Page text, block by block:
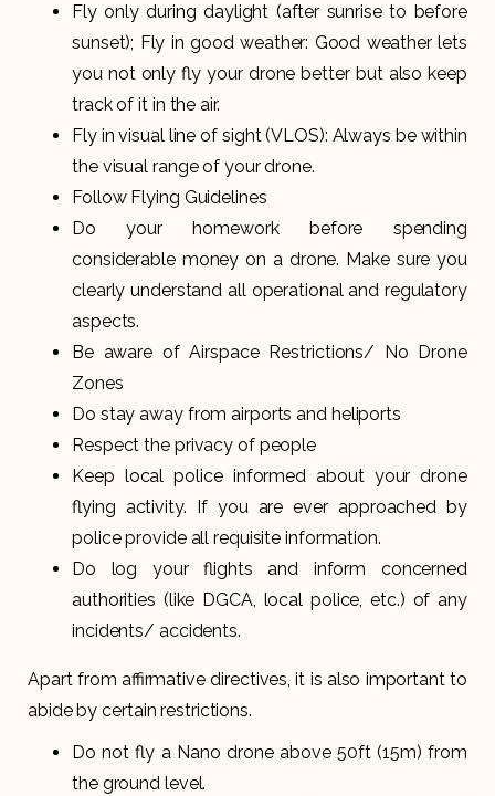
Fly only during daylight (after sunrise to before
sunset); Fly in good weather: Good weather lets
you not only fly your drone better but also keep
track of it in the air.
Fly in visual line of sight (VLOS): Always be within
the visual range of your drone.
Follow Flying Guidelines
Do your homework before spending
considerable money on a drone. Make sure you
clearly understand all operational and regulatory
aspects.
Be aware of Airspace Restrictions/ No Drone
Zones
Do stay away from airports and heliports
Respect the privacy of people
Keep local police informed about your drone
flying activity. If you are ever approached by
police provide all requisite information.
Do log your flights and inform concerned
authorities (like DGCA, local police, etc.) of any
incidents/ accidents.
Apart from affirmative directives, it is also important to
abide by certain restrictions.
Do not fly a Nano drone above 50ft (15m) from
the ground level.
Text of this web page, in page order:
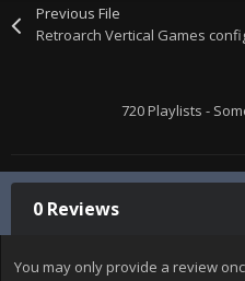
Previous File
0 Reviews
You may only provide a review
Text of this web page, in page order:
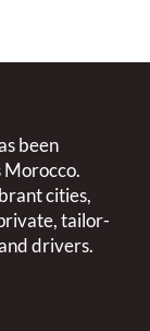
been
cities,
tailor-
drivers.
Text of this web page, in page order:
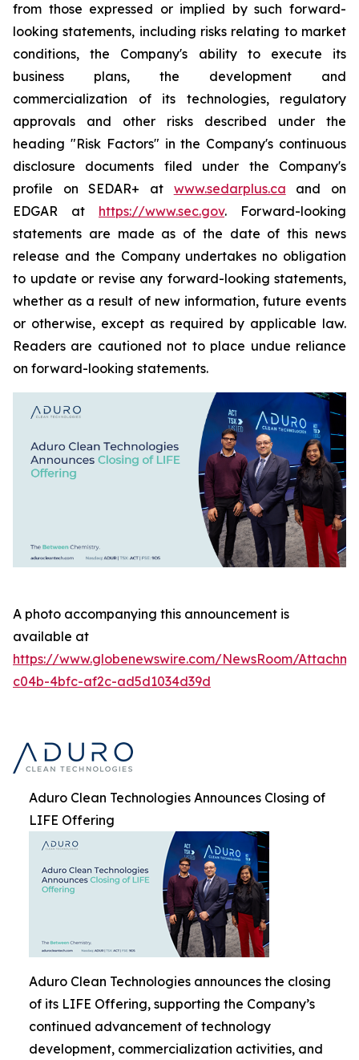
from those expressed or implied by such forward-
looking statements, including risks relating to market
conditions, the Company's ability to execute its
business plans, the development and
commercialization of its technologies, regulatory
approvals and other risks described under the
heading "Risk Factors" in the Company's continuous
disclosure documents filed under the Company's
profile on SEDAR+ at www.sedarplus.ca and on
EDGAR at https://www.sec.gov. Forward-looking
statements are made as of the date of this news
release and the Company undertakes no obligation
to update or revise any forward-looking statements,
whether as a result of new information, future events
or otherwise, except as required by applicable law.
Readers are cautioned not to place undue reliance
on forward-looking statements.
A photo accompanying this announcement is
available at
https://www.globenewswire.com/NewsRoom/
c04b-4bfc-af2c-ad5d1034d39d
Aduro Clean Technologies Announces Closing of
LIFE Offering
Aduro Clean Technologies announces the closing
of its LIFE Offering, supporting the Company’s
continued advancement of technology
development, commercialization activities, and
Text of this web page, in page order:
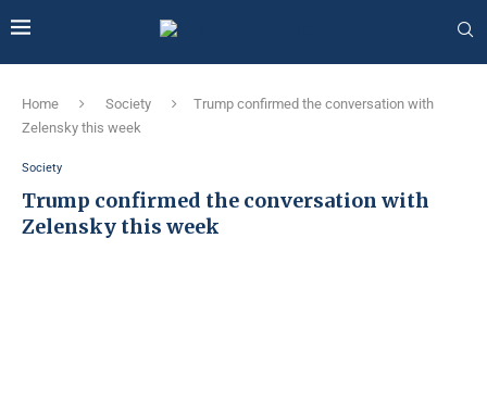
Home Society
Trump confirmed the conversation with
Zelensky this week
Society
Trump confirmed the conversation with
Zelensky this week
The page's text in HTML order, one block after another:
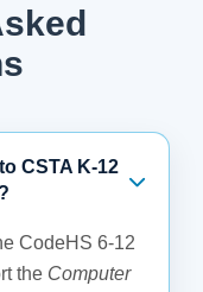
CSTA K-12
CodeHS 6-12
the Computer
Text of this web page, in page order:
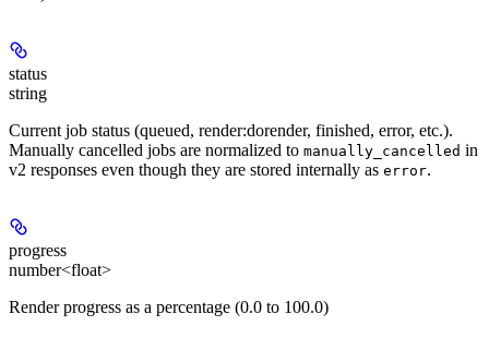
status
string
Current job status (queued, render:dorender, finished, error, etc.).
Manually cancelled jobs are normalized to manually_cancelled in
v2 responses even though they are stored internally as error.
progress
number<float>
Render progress as a percentage (0.0 to 100.0)
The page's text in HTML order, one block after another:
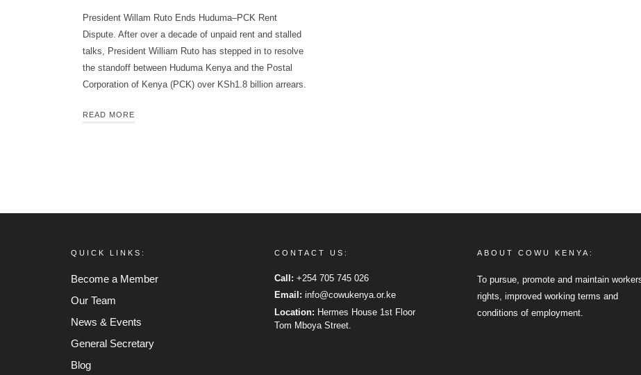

» What to do: The records must be copied with no word altered, and without their pictures.

» Answer for this exercise:
Page text, block by block:
Fly only during daylight (after sunrise to before
sunset); Fly in good weather: Good weather lets
you not only fly your drone better but also keep
track of it in the air.
Fly in visual line of sight (VLOS): Always be within
the visual range of your drone.
Follow Flying Guidelines
Do your homework before spending
considerable money on a drone. Make sure you
clearly understand all operational and regulatory
aspects.
Be aware of Airspace Restrictions/ No Drone
Zones
Do stay away from airports and heliports
Respect the privacy of people
Keep local police informed about your drone
flying activity. If you are ever approached by
police provide all requisite information.
Do log your flights and inform concerned
authorities (like DGCA, local police, etc.) of any
incidents/ accidents.
Apart from affirmative directives, it is also important to
abide by certain restrictions.
Do not fly a Nano drone above 50ft (15m) from
the ground level.
Text of this web page, in page order:
Previous File
0 Reviews
You may only provide a review
Text of this web page, in page order:
been
cities,
tailor-
drivers.
Text of this web page, in page order:
from those expressed or implied by such forward-
looking statements, including risks relating to market
conditions, the Company's ability to execute its
business plans, the development and
commercialization of its technologies, regulatory
approvals and other risks described under the
heading "Risk Factors" in the Company's continuous
disclosure documents filed under the Company's
profile on SEDAR+ at www.sedarplus.ca and on
EDGAR at https://www.sec.gov. Forward-looking
statements are made as of the date of this news
release and the Company undertakes no obligation
to update or revise any forward-looking statements,
whether as a result of new information, future events
or otherwise, except as required by applicable law.
Readers are cautioned not to place undue reliance
on forward-looking statements.
A photo accompanying this announcement is
available at
https://www.globenewswire.com/NewsRoom/
c04b-4bfc-af2c-ad5d1034d39d
Aduro Clean Technologies Announces Closing of
LIFE Offering
Aduro Clean Technologies announces the closing
of its LIFE Offering, supporting the Company’s
continued advancement of technology
development, commercialization activities, and
Text of this web page, in page order:
Home Society
Trump confirmed the conversation with
Zelensky this week
Society
Trump confirmed the conversation with
Zelensky this week
The page's text in HTML order, one block after another:
CSTA K-12
CodeHS 6-12
the Computer
Text of this web page, in page order:
status
string
Current job status (queued, render:dorender, finished, error, etc.).
Manually cancelled jobs are normalized to manually_cancelled in
v2 responses even though they are stored internally as error.
progress
number<float>
Render progress as a percentage (0.0 to 100.0)
The page's text in HTML order, one block after another:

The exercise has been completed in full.